ChainThink reports that on March 17, stablecoin issuer Tether announced the launch of QVAC Fabric, the world’s first cross-platform LoRA fine-tuning framework for Microsoft BitNet (1-bit LLM), enabling billion-parameter language models to be trained and inferred on ordinary hardware, including laptops, consumer-grade GPUs, and smartphones.
The official statement indicates that this framework significantly reduces the memory and computational requirements for training AI models, supporting Intel, AMD, Apple Silicon, and various mobile GPUs such as Adreno, Mali, and Apple Bionic.
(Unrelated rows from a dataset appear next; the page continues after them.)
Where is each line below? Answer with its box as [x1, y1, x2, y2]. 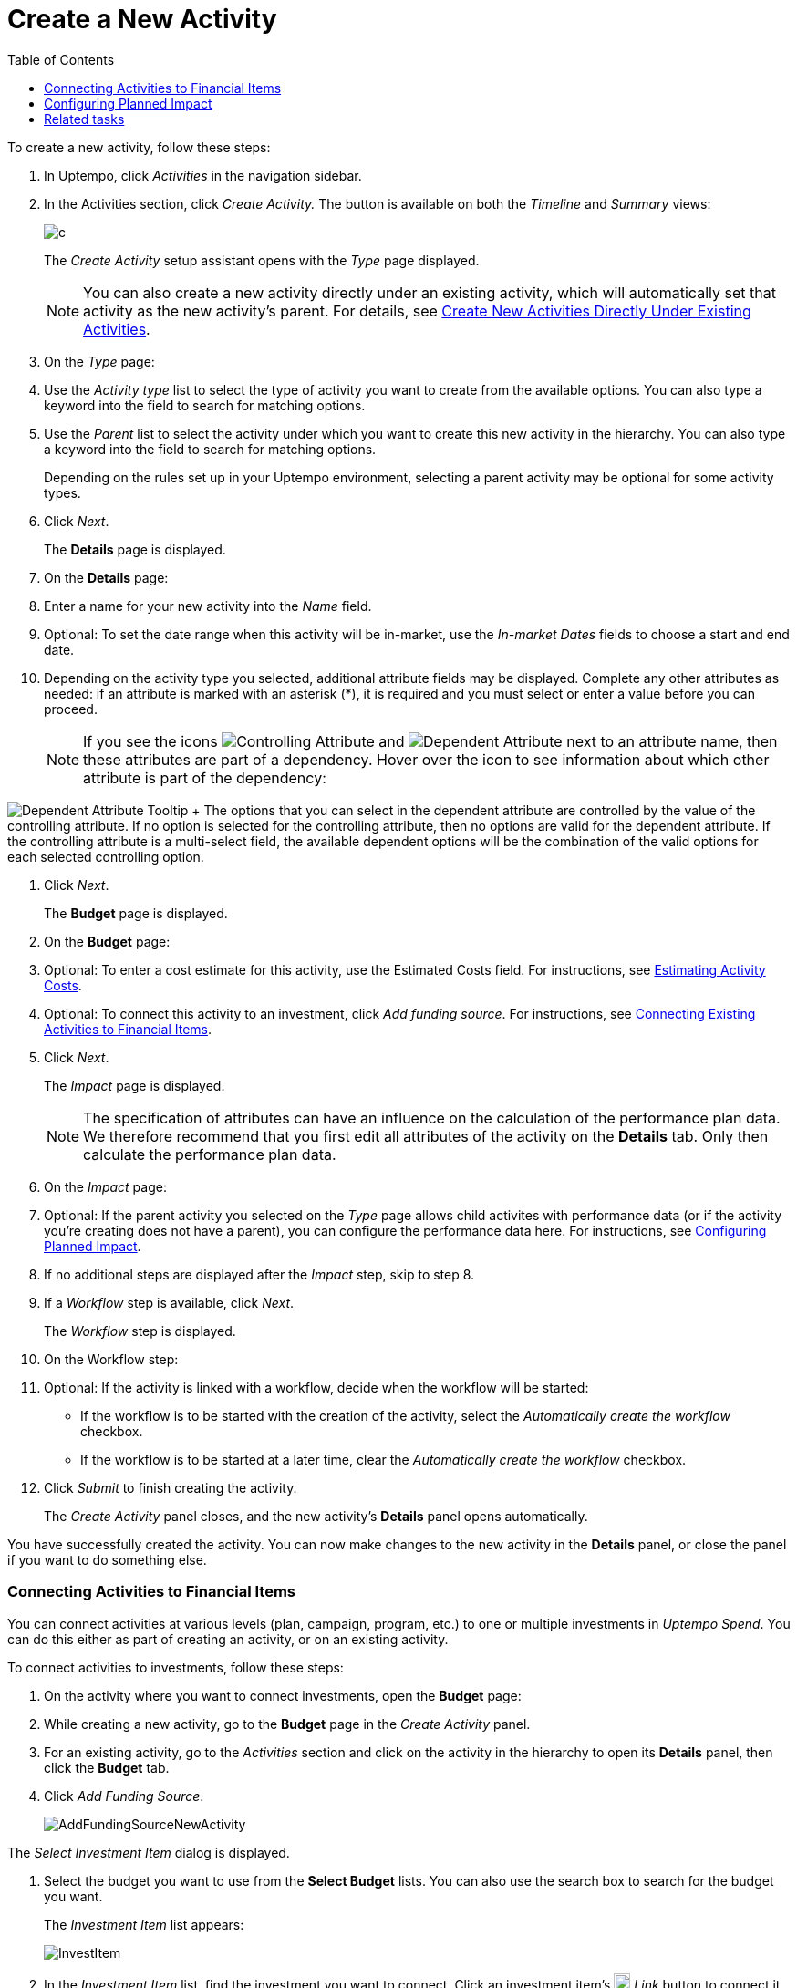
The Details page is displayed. [44, 541, 226, 557]
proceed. [44, 700, 98, 717]
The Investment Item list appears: [44, 1916, 244, 1932]
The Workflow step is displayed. [44, 1322, 236, 1339]
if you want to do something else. [7, 1551, 207, 1568]
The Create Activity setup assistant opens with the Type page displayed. [44, 252, 480, 268]
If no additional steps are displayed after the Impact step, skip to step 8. [44, 1266, 475, 1282]
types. [44, 484, 81, 501]
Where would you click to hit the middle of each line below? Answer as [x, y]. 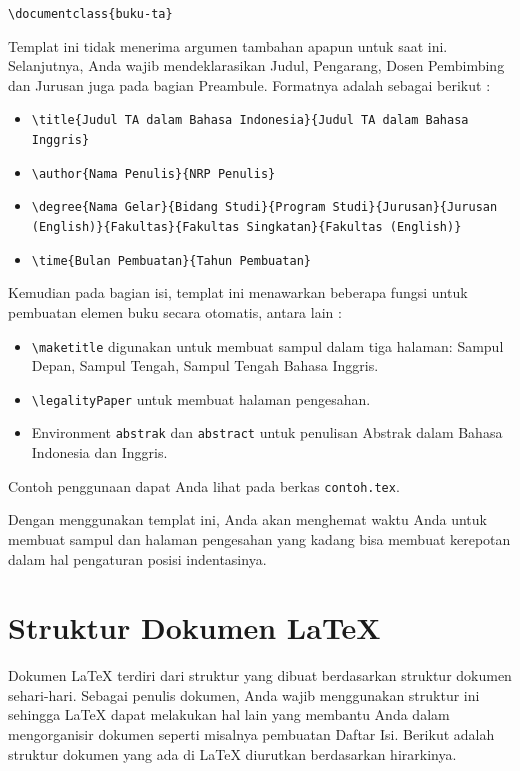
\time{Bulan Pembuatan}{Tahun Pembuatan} [171, 260]
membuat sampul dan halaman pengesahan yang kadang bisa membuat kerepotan [259, 538]
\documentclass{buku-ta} [90, 14]
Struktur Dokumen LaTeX [194, 627]
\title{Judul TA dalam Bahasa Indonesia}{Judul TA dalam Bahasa [250, 120]
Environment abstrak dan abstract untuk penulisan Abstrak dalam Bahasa [267, 432]
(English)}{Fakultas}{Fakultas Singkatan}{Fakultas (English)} [246, 227]
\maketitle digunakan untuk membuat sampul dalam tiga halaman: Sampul [267, 345]
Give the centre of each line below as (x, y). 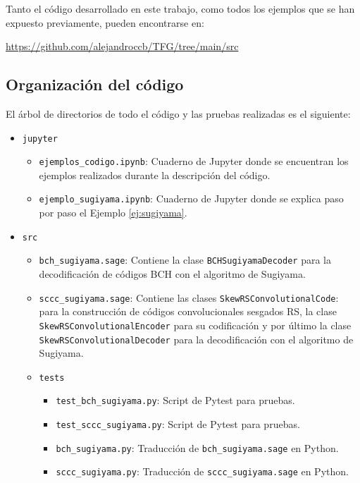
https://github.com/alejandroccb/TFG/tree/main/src (122, 46)
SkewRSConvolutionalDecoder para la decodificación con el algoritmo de (196, 339)
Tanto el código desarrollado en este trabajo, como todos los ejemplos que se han (180, 8)
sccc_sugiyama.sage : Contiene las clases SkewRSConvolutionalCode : (189, 297)
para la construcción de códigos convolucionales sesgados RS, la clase (188, 311)
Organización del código (95, 84)
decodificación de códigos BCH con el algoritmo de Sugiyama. (172, 274)
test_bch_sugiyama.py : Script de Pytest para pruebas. (175, 400)
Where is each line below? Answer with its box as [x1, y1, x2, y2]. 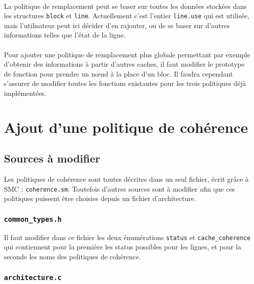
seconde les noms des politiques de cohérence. [4, 251, 141, 262]
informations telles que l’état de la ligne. [4, 30, 126, 40]
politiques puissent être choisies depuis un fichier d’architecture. [4, 193, 196, 203]
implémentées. [4, 88, 47, 98]
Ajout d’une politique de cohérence [4, 117, 248, 137]
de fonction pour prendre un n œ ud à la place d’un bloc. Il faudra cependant [4, 68, 233, 79]
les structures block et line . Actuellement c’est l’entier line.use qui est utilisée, [4, 10, 250, 21]
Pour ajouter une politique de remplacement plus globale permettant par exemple [4, 49, 251, 59]
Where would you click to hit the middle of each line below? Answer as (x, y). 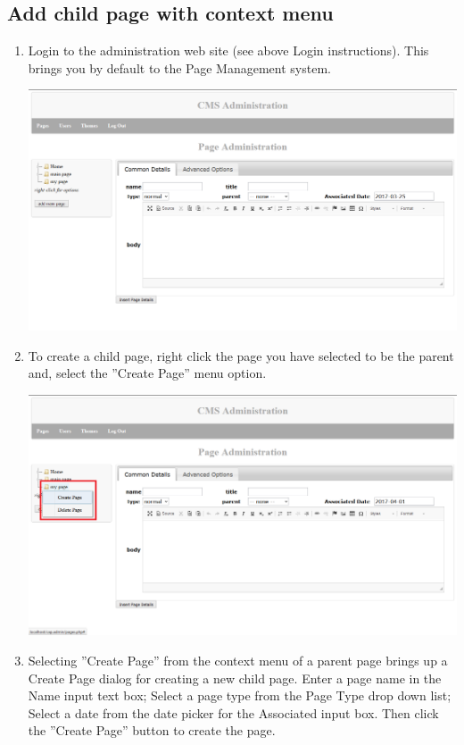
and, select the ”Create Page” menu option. (147, 373)
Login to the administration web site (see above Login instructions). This (228, 50)
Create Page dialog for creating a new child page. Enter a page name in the (235, 678)
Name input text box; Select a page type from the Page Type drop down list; (240, 695)
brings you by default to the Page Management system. (179, 67)
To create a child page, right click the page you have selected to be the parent (241, 355)
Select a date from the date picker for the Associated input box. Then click (233, 712)
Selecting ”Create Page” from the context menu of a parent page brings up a (238, 661)
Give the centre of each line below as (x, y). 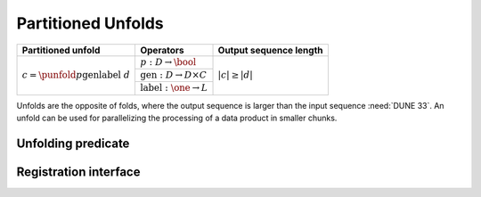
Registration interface (78, 172)
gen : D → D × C (173, 74)
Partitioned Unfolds (90, 23)
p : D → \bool (168, 62)
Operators (162, 50)
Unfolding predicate (73, 143)
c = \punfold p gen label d (76, 74)
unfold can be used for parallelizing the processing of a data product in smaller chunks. (177, 118)

During testing, a BitNet model with approximately 125 million parameters was fine-tuned in about 10 minutes on the Samsung S25; a 1-billion-parameter model was fine-tuned in about 1 hour and 18 minutes on the Samsung S25 and about 1 hour and 45 minutes on the iPhone 16. The team even successfully fine-tuned a 13-billion-parameter model on the iPhone 16.
In terms of performance, BitNet models achieve 2 to 11 times faster inference on mobile GPUs compared to CPUs. Additionally, tests show that BitNet-1B reduces GPU memory usage by up to 77.8% during inference and fine-tuning tasks compared to 16-bit models.
Paolo Ardoino stated that this technology aims to reduce reliance on large-scale cloud computing and specialized AI hardware, enabling AI model training to be performed on local devices and laying the foundation for new models such as decentralized AI and federated learning.